What you should do: Take every line of the material below that includes the string "Wire" and copy it out.

Given entries: Begin

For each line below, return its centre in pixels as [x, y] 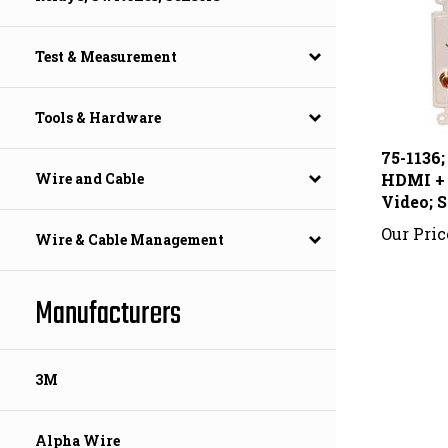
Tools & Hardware [98, 118]
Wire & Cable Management [129, 240]
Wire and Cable [89, 179]
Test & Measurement [106, 57]
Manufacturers [108, 315]
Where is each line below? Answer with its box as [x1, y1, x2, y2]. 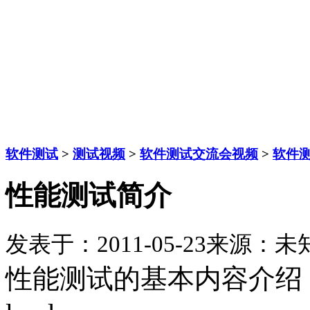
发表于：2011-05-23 [6, 232, 206, 257]
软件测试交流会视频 [140, 146, 258, 161]
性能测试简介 [6, 179, 172, 211]
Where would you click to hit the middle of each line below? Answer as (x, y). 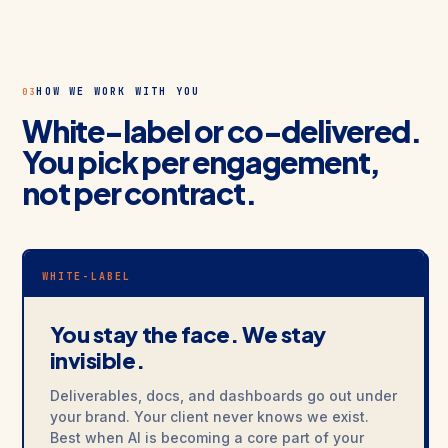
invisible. (97, 360)
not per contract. (139, 193)
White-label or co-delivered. (222, 131)
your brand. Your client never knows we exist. (209, 416)
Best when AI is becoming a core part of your (206, 437)
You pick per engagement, (201, 162)
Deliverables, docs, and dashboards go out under (223, 395)
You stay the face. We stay (188, 334)

Given entries: End

Written solution:
Wire & Cable Management [129, 240]
Wire and Cable [89, 179]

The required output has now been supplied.